▶ [What needs to be done]:
Word for word, restate every line from the one with "Users and Teams." through the end of the records below, both included, and add nothing.

Entries taken from a collection
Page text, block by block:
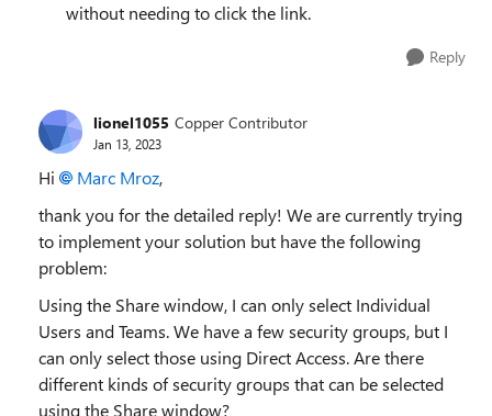
without needing to click the link.
Reply
lionel1055 Copper Contributor
Jan 13, 2023
Hi Marc Mroz,
thank you for the detailed reply! We are currently trying
to implement your solution but have the following
problem:
Using the Share window, I can only select Individual
Users and Teams. We have a few security groups, but I
can only select those using Direct Access. Are there
different kinds of security groups that can be selected
using the Share window?

▶ [Response area]:
Users and Teams. We have a few security groups, but I
can only select those using Direct Access. Are there
different kinds of security groups that can be selected
using the Share window?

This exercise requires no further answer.